Older than my teeth my daddy used to tell every one who asked his age.

I am 70 and 5 months old. Ain't got time to be a setting in a rocking chair on a porch. There's fire wood to gather and split, lawns to mow, snow to blow, tractors to work on and make pretty. Deer, Squirrels, Whistle pigs and coyotes to hunt. Also time to gather the ramps, fiddle heads, shroons of all kinds. Soon will be time to gather berries form Elder to black berries, don't for get the Autumn Olive berries either. I noticed a huge patch of wild straw berries in bloom Friday. I collect the fall nut drop also so I have some thing to do in the winter besides melting all my bees wax and put into saleable blocks. Is also when I do all my reloading and fly tying.
Don't got no time to be butt polishing any rocking chair.
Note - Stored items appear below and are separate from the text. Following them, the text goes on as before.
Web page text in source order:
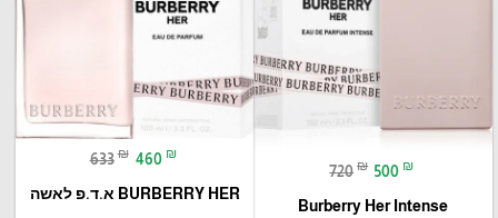
720 ₪ 500 ₪
Burberry Her Intense
633 ₪ 460 ₪
BURBERRY HER א.ד.פ לאשה
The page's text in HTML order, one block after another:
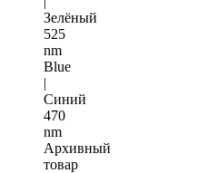
Зелёный
525
nm
Blue
|
Синий
470
nm
Архивный
товар
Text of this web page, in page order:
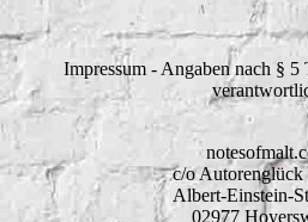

Move it or loose it sonny boys and girls 

 Al


----------



## ksfarmer (Apr 28, 2007)

Closing in on 75, and, like it says "I was taught to respect my elders, but, its getting harder and harder to find any."


----------



## tjlmama (Apr 26, 2016)

I'll be 35 next month. 
My oldest turns 13 in July and That's throwing me off


----------



## Scott SW Ohio (Sep 20, 2003)

I am 58, which is pretty old, but getting old was my plan all along. I hope to be even older in the future.


----------



## Bellyman (Jul 6, 2013)

Early 50's.


----------



## fishhead (Jul 19, 2006)

63 but still have a hard time sitting down for very long. I'll be building my retirement home in the next few years.


----------



## Irish Pixie (May 14, 2002)

But satisfaction brought it back. 

I turned 55 last month.

I have a new grand daughter- she's a Chiweenie and simply adorable.


----------



## Truckinguy (Mar 8, 2008)

I'll be 51 in June. That just sounds weird...


----------



## no really (Aug 7, 2013)

I'm 38, seems like just yesterday I was 16. But life is good and an ever continuing adventure.


----------



## Lisa in WA (Oct 11, 2004)

52 year old granny here. Married for 30 years as of yesterday. 
Time flies when you're having fun.


----------



## tjlmama (Apr 26, 2016)

Irish Pixie said:


> But satisfaction brought it back.
> 
> I turned 55 last month.
> 
> ...


omg She's so Cute!


----------



## Irish Pixie (May 14, 2002)

tjlmama said:


> omg She's so Cute!


Thank you. My human grandchildren are adorable too.


----------



## Cornhusker (Mar 20, 2003)

I can't count high enough to tell you how old I am, but I hope to get older.


----------



## Linda Dumary-Carr (May 3, 2017)

Oregon1986 said:


> Curious,how old is everyone? Those who are comfortable sharing. I am 31


I'm 58,will be 59 come August.


----------



## Evons hubby (Oct 3, 2005)

Oregon1986 said:


> Better than being young and feeling old


Agreed! I'm a very youthful minded 65 year old with the aches and pains worse than the average 90 year old!


----------



## AmericanStand (Jul 29, 2014)

LisaInN.Idaho said:


> 52 year old granny here. Married for 30 years as of yesterday.
> Time flies when you're having fun.


 Congratulations!


----------



## Forcast (Apr 15, 2014)

60


----------



## mnn2501 (Apr 2, 2008)

61 in 10 days


----------



## Farmerga (May 6, 2010)

Just turned 42.


----------



## CountryMom22 (Nov 27, 2014)

I'll be 52 in July. Mentally I feel like I'm in my 20's. Physically I feel like I'm well north of 70! But enjoying the ride, none the less!


----------



## MoBookworm1957 (Aug 24, 2015)

59


----------



## alida (Feb 8, 2015)

57 this year


----------



## Rectifier (Jun 12, 2011)

I am also 31. Appears that this is the age you have to start being careful as I don't bounce like I used to. It's too easy to get hurt now.


----------



## Oregon1986 (Apr 25, 2017)

Rectifier said:


> I am also 31. Appears that this is the age you have to start being careful as I don't bounce like I used to. It's too easy to get hurt now.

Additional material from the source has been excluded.